TRY IT: The listing is to be reproduced exactly, excluding its pictures.

SUPPLIED MATERIAL:
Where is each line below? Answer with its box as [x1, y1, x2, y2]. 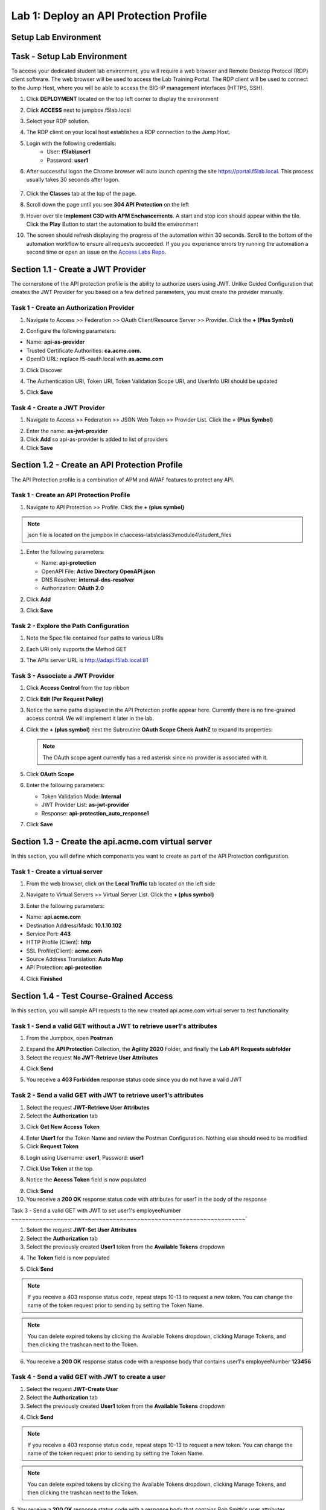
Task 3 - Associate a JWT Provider [11, 671, 115, 679]
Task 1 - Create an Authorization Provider [11, 304, 135, 312]
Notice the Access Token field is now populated [26, 1176, 146, 1183]
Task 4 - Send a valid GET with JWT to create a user [11, 1373, 166, 1381]
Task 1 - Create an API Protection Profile [11, 491, 131, 500]
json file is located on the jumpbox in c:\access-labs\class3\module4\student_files [27, 532, 232, 539]
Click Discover [26, 366, 63, 374]
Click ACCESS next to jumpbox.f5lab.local [26, 106, 131, 114]
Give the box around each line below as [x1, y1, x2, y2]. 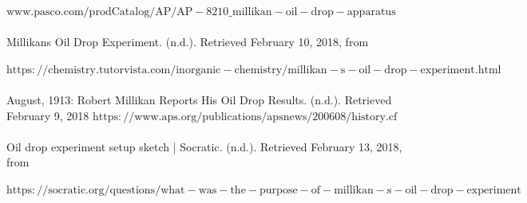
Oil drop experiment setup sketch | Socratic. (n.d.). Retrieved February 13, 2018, [6, 138, 402, 154]
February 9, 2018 [6, 107, 89, 123]
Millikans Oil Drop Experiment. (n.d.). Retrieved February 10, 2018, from [6, 33, 369, 50]
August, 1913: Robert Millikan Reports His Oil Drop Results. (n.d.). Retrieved [6, 91, 392, 107]
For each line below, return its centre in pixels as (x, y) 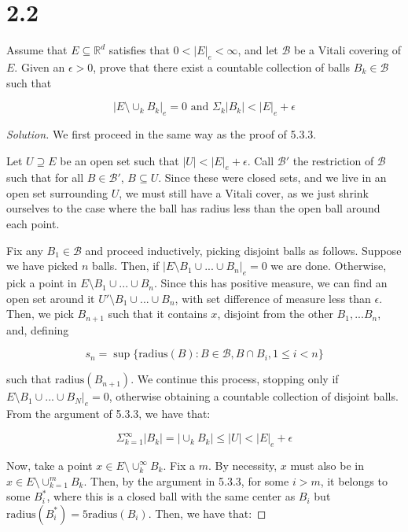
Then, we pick (40, 314)
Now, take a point (50, 465)
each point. (33, 224)
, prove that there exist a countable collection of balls (222, 66)
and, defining (38, 329)
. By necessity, (243, 465)
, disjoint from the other (275, 314)
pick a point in (42, 283)
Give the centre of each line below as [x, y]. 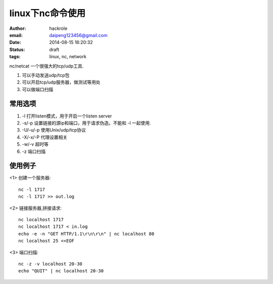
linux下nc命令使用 [48, 13]
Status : [17, 49]
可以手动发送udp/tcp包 [46, 75]
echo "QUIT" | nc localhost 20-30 [61, 271]
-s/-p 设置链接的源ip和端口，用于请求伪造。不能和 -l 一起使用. [86, 123]
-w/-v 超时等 [35, 144]
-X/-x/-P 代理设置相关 [45, 137]
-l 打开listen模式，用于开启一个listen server [67, 116]
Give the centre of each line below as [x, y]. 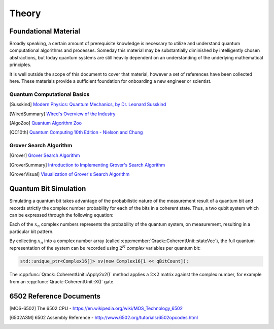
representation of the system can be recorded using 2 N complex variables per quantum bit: [105, 248]
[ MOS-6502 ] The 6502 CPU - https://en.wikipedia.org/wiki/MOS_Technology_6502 [96, 308]
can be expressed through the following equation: [61, 215]
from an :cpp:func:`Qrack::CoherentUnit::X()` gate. [62, 281]
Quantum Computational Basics [49, 94]
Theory [25, 13]
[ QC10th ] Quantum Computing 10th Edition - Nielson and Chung [76, 133]
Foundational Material [45, 31]
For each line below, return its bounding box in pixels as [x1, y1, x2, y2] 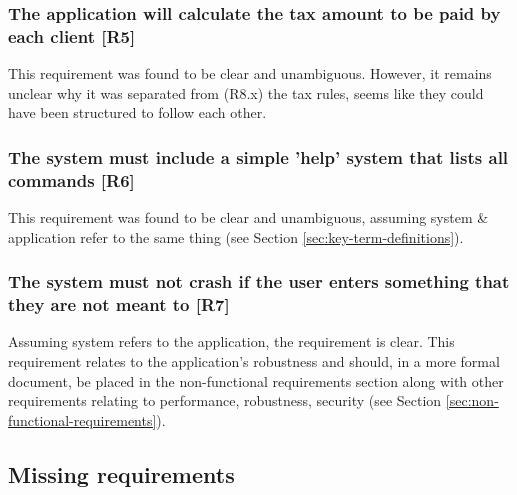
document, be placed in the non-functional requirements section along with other [8, 370, 504, 391]
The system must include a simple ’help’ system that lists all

WRITTEN RESPONSE:
Where is each line below? Answer with its box as [x1, y1, x2, y2]. 
Task 3 - Associate a JWT Provider [11, 671, 115, 679]
Task 1 - Create an Authorization Provider [11, 304, 135, 312]
Notice the Access Token field is now populated [26, 1176, 146, 1183]
Task 4 - Send a valid GET with JWT to create a user [11, 1373, 166, 1381]
Task 1 - Create an API Protection Profile [11, 491, 131, 500]
json file is located on the jumpbox in c:\access-labs\class3\module4\student_files [27, 532, 232, 539]
Click Discover [26, 366, 63, 374]
Click ACCESS next to jumpbox.f5lab.local [26, 106, 131, 114]
Give the box around each line below as [x1, y1, x2, y2]. 
Oil drop experiment setup sketch | Socratic. (n.d.). Retrieved February 13, 2018, [6, 138, 402, 154]
February 9, 2018 [6, 107, 89, 123]
Millikans Oil Drop Experiment. (n.d.). Retrieved February 10, 2018, from [6, 33, 369, 50]
August, 1913: Robert Millikan Reports His Oil Drop Results. (n.d.). Retrieved [6, 91, 392, 107]
For each line below, return its centre in pixels as (x, y) 
Then, we pick (40, 314)
Now, take a point (50, 465)
each point. (33, 224)
, prove that there exist a countable collection of balls (222, 66)
and, defining (38, 329)
. By necessity, (243, 465)
, disjoint from the other (275, 314)
pick a point in (42, 283)
Give the centre of each line below as [x, y]. 
linux下nc命令使用 [48, 13]
Status : [17, 49]
可以手动发送udp/tcp包 [46, 75]
echo "QUIT" | nc localhost 20-30 [61, 271]
-s/-p 设置链接的源ip和端口，用于请求伪造。不能和 -l 一起使用. [86, 123]
-w/-v 超时等 [35, 144]
-X/-x/-P 代理设置相关 [45, 137]
-l 打开listen模式，用于开启一个listen server [67, 116]
Give the centre of each line below as [x, y]. 
representation of the system can be recorded using 2 N complex variables per quantum bit: [105, 248]
[ MOS-6502 ] The 6502 CPU - https://en.wikipedia.org/wiki/MOS_Technology_6502 [96, 308]
can be expressed through the following equation: [61, 215]
from an :cpp:func:`Qrack::CoherentUnit::X()` gate. [62, 281]
Quantum Computational Basics [49, 94]
Theory [25, 13]
[ QC10th ] Quantum Computing 10th Edition - Nielson and Chung [76, 133]
Foundational Material [45, 31]
For each line below, return its bounding box in pixels as [x1, y1, x2, y2] 
document, be placed in the non-functional requirements section along with other [8, 370, 504, 391]
The system must include a simple ’help’ system that lists all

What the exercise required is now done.